这一路上走过来,就连他身上的血腥味,也都被吹散在空气里。
少年目瞪口呆地看向宁从让:“这么快?”
宁从让轻应了一声,他淡淡开口说道:“走吧。”
少年回过神来,他在看到宁从让的身手之后,更是多了几分安全感,这也让他胆子更大了一些:“你感觉很厉害。”
宁从让听到少年这句夸奖,他并没有说什么,只是微微偏了下头,在看向少年的眼睛时,那双银色的眼眸多了一丝浅浅的笑意。
少年在对上那双银色眼眸的瞬间,心跳顿时漏了一拍。
他们带着少年速度行走的速度比刚才快了许多。
宁从让他们被带到了一个废弃的大楼里,他们跟着少年进入大楼,左拐右拐之后,来到了一个房间门口,上面写着2301,牌子上的漆已经掉了。

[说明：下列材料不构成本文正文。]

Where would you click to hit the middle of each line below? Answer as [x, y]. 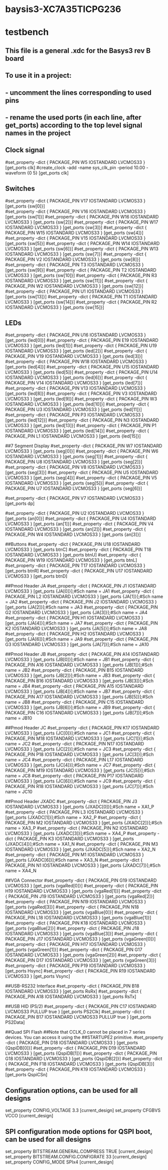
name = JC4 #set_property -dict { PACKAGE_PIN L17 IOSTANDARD [74, 760]
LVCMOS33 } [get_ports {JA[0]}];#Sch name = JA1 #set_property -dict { [80, 591]
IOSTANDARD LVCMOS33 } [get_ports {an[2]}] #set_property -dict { [76, 529]
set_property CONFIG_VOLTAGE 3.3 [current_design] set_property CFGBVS [83, 1110]
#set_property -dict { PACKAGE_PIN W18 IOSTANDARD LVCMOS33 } [76, 361]
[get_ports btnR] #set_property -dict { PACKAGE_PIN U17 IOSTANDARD [79, 571]
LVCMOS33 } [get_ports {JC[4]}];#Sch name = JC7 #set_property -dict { [80, 765]
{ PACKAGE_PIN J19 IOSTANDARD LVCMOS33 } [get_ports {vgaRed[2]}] [80, 896]
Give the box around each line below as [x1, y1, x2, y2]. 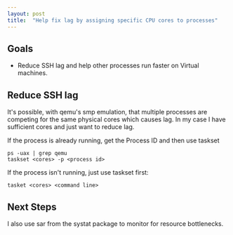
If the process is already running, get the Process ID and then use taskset [7, 136, 220, 145]
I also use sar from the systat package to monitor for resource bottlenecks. [7, 219, 224, 228]
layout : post [7, 10, 46, 18]
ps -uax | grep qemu [7, 150, 68, 157]
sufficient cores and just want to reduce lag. [7, 123, 135, 131]
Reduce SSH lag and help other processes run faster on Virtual [17, 61, 199, 70]
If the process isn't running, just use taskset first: [7, 168, 149, 177]
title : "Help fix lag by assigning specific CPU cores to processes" [7, 17, 218, 24]
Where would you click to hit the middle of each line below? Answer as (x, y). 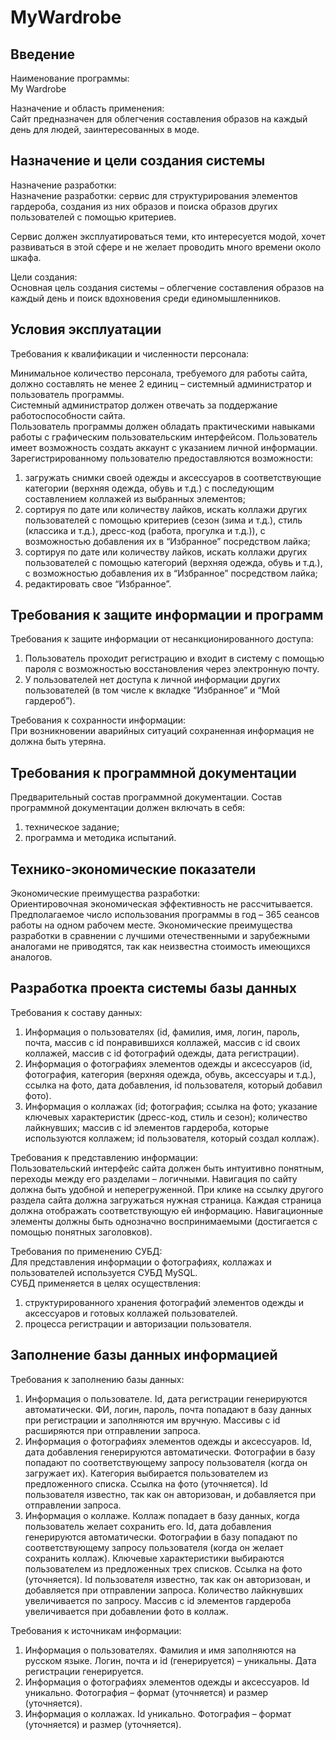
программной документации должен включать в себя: (128, 808)
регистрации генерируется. (84, 1671)
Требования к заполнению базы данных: (97, 1379)
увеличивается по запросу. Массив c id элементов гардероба (158, 1600)
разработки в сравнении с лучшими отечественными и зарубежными (160, 936)
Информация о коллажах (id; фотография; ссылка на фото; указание (171, 1106)
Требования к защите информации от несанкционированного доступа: (162, 639)
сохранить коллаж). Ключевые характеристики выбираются (154, 1558)
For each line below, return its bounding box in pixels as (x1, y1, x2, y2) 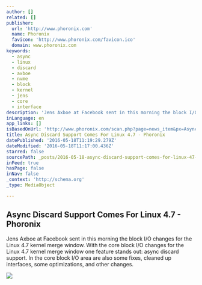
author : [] (6, 8, 34, 15)
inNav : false (6, 171, 39, 177)
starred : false (6, 149, 44, 155)
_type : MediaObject (6, 182, 55, 188)
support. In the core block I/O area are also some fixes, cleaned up (6, 254, 172, 262)
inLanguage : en (6, 115, 44, 121)
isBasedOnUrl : (6, 126, 42, 132)
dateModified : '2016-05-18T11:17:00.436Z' (6, 142, 114, 149)
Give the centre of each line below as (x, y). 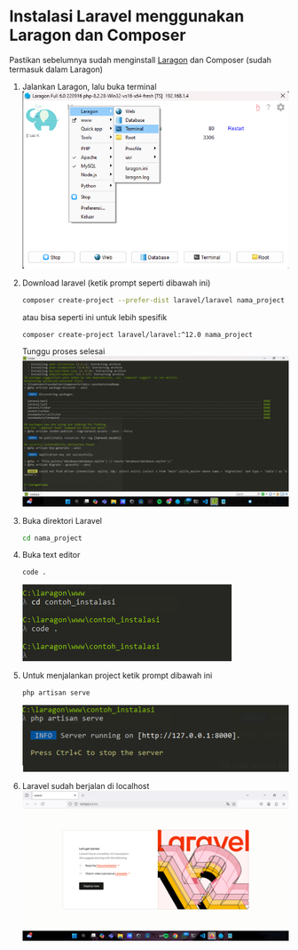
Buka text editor (51, 555)
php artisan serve (56, 693)
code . (34, 572)
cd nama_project (52, 538)
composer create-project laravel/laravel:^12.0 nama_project (137, 334)
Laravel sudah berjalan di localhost (86, 785)
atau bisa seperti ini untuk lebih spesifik (94, 317)
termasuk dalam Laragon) (56, 69)
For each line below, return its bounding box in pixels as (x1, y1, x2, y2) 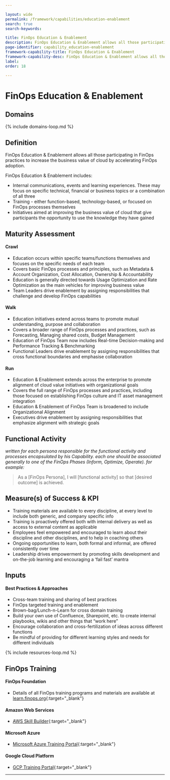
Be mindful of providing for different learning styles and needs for (12, 634, 150, 641)
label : (5, 59, 19, 64)
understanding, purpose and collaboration (12, 321, 101, 327)
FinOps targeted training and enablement (12, 602, 99, 608)
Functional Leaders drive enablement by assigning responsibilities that (12, 348, 160, 354)
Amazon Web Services (5, 707, 55, 713)
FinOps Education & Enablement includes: (5, 172, 93, 178)
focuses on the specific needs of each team (12, 260, 105, 266)
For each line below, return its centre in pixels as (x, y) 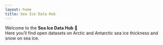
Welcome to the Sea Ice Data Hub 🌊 (41, 28)
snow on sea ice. (22, 38)
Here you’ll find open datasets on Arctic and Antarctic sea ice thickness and (81, 33)
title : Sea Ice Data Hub (30, 14)
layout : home (18, 9)
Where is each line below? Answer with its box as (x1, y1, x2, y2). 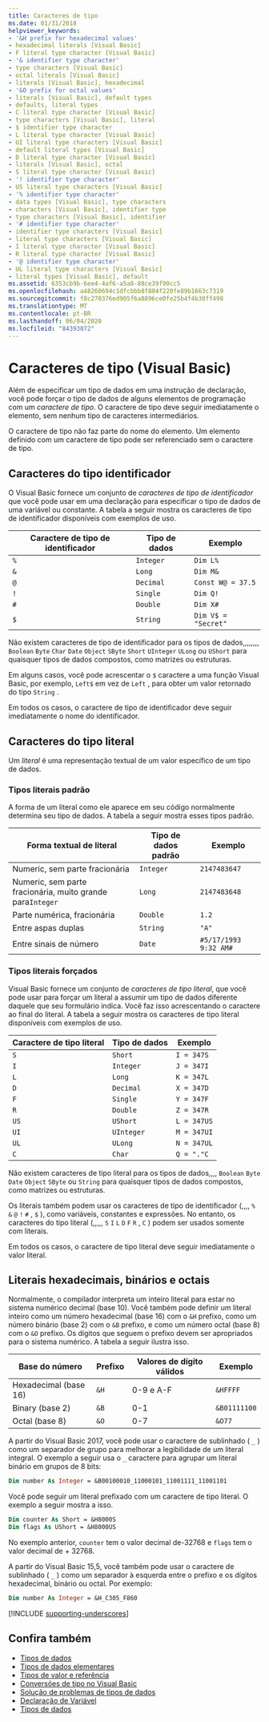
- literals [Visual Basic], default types (8, 94, 152, 102)
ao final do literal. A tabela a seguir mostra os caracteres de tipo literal (8, 1009, 239, 1019)
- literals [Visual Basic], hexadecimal (8, 78, 146, 87)
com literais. (8, 1226, 49, 1236)
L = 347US (175, 1116, 214, 1125)
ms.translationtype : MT (8, 302, 88, 310)
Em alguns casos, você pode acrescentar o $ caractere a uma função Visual (8, 670, 259, 680)
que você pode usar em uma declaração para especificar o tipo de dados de (8, 497, 261, 506)
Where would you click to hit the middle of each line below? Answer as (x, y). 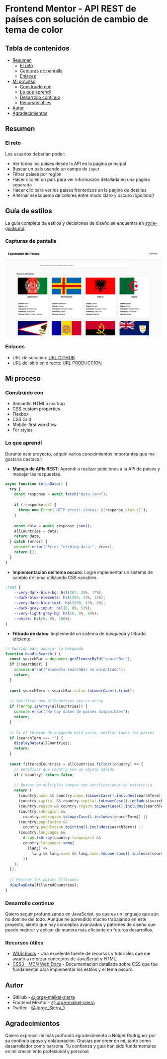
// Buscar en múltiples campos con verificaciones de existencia (83, 785)
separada (22, 184)
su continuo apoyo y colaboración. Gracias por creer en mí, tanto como (78, 1041)
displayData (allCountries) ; (43, 743)
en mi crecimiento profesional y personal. (48, 1052)
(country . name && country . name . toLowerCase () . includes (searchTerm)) (91, 796)
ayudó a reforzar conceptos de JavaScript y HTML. (65, 959)
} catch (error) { (29, 542)
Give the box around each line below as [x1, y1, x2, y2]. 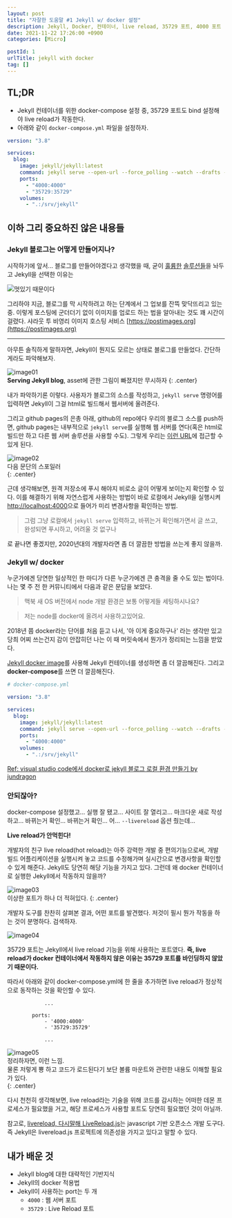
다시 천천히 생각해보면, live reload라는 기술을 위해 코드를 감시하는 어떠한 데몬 [7, 1096, 215, 1105]
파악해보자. [25, 354, 56, 362]
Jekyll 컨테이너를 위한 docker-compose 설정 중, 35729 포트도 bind [17, 106, 202, 114]
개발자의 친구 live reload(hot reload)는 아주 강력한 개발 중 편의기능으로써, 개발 [7, 846, 219, 855]
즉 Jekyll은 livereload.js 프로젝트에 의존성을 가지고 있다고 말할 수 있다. [7, 1128, 198, 1136]
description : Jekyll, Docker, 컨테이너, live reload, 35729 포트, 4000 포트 [7, 23, 222, 30]
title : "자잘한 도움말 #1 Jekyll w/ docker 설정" [7, 17, 142, 24]
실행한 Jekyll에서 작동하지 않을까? [14, 872, 106, 880]
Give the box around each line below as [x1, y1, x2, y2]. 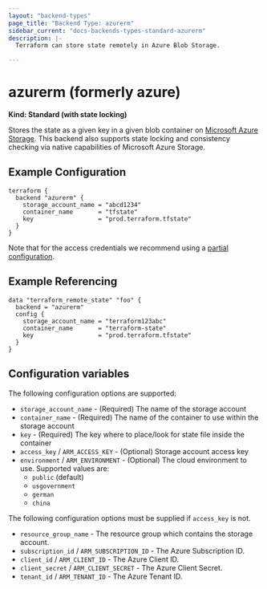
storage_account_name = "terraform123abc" [22, 317, 167, 325]
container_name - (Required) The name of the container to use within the [19, 412, 259, 422]
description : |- [8, 34, 63, 43]
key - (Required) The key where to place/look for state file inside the [19, 429, 245, 439]
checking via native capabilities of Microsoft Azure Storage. [8, 142, 206, 152]
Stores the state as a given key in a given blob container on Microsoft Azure [8, 125, 259, 135]
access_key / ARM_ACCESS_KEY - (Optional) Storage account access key [19, 446, 249, 456]
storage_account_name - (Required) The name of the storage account [19, 404, 247, 413]
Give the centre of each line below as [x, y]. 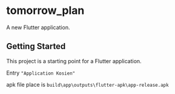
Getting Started [36, 46]
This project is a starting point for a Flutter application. [74, 61]
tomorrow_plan [45, 11]
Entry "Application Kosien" [41, 73]
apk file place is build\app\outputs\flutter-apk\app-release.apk [87, 84]
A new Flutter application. [38, 27]
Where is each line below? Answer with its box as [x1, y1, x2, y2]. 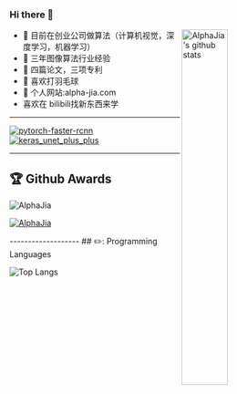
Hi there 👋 [9, 8, 55, 21]
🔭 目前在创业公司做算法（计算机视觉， [22, 30, 167, 41]
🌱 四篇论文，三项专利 [22, 64, 103, 76]
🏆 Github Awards [9, 171, 112, 186]
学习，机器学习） [30, 41, 96, 53]
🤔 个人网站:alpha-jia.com [22, 87, 117, 98]
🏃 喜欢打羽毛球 [22, 76, 79, 87]
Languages [9, 249, 52, 260]
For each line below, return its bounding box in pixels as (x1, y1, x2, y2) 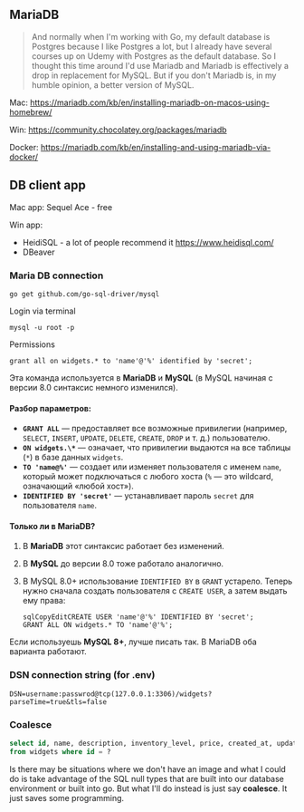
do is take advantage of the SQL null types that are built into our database (9, 773, 285, 784)
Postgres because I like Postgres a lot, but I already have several (31, 41, 272, 52)
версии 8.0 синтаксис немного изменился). (9, 382, 178, 392)
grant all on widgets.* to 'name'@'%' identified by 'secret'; (9, 356, 253, 365)
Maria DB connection (9, 269, 104, 282)
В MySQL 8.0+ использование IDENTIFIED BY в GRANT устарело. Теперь (22, 575, 293, 587)
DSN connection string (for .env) (9, 669, 156, 681)
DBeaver (22, 246, 56, 257)
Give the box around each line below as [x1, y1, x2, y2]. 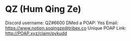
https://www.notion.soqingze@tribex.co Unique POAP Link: [5, 25, 127, 31]
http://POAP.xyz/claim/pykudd [5, 30, 67, 36]
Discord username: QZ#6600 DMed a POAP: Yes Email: [5, 20, 119, 26]
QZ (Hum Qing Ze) [5, 3, 81, 15]
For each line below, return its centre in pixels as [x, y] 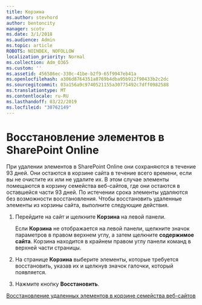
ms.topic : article [29, 46]
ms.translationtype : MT [36, 91]
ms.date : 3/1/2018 [29, 34]
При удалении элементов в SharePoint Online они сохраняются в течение [101, 167]
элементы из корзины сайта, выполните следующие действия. [88, 205]
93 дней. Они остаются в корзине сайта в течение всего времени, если [99, 173]
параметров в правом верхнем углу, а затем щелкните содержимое [105, 235]
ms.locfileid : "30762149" [39, 107]
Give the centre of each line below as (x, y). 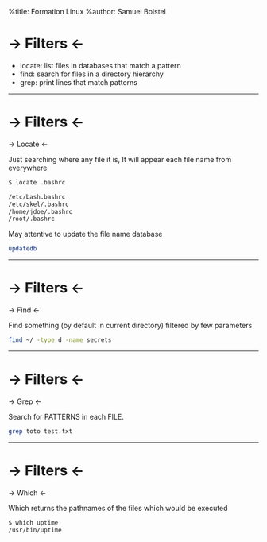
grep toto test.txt (41, 431)
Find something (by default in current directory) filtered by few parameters (130, 326)
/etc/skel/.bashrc (39, 204)
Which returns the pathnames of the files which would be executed (118, 508)
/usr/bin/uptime (35, 530)
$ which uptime (33, 523)
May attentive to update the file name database (85, 234)
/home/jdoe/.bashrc (41, 211)
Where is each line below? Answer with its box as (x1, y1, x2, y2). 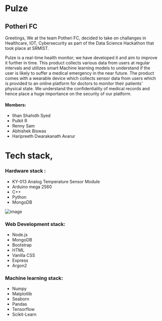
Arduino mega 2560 (12, 184, 52, 190)
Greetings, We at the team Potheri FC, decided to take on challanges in (5, 35, 147, 41)
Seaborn (12, 296, 29, 302)
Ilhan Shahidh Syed (12, 112, 51, 119)
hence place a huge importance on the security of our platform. (5, 91, 132, 96)
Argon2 (12, 262, 28, 268)
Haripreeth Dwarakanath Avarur (12, 133, 75, 139)
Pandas (12, 301, 28, 307)
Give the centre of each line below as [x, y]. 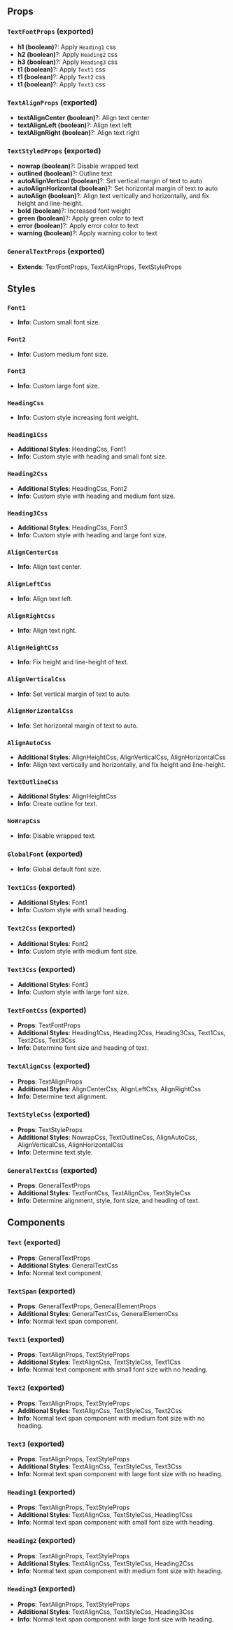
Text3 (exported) [36, 1444]
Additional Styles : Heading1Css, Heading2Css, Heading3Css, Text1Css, [121, 1033]
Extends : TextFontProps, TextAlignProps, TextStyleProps [99, 267]
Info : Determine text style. [55, 1152]
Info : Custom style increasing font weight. [78, 418]
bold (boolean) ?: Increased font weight [74, 211]
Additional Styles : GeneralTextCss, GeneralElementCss [98, 1314]
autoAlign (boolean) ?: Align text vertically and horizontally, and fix [113, 196]

宁从让站在房门口,他看着仅隔着一道门的房间,这一瞬间,时间倏地变得缓慢了下来,他的感知已经顺着门缝进入了里面……
在一片漆黑之中,他感受到了……
沙沙沙……奇怪的摩擦声,顺着空气传入宁从让的耳朵里。
“……害怕不安全,我们换了好几个居住地。”
钥匙插入门锁,少年的声音,瞬间将宁从让的意识给拉了回来。
伴随着房门被缓缓推开,房间里面响起一道虚弱粗哑的声音:“是谁?”
“是我,汪野。”
在房门推开的瞬间,宁从让他们便闻到了一股怪异的气味,带着一丝丝的腥臭味。
在听到熟悉的声音之后,里面的人这才放松了警惕。
紧接着房间里亮了起来,在只有一张床的房间里,一道全身裹着黑布的身影走了出来。
汪野在看到对方之后,立即走了过去:“小白,他们是帝都星的人,是来帮我们的。”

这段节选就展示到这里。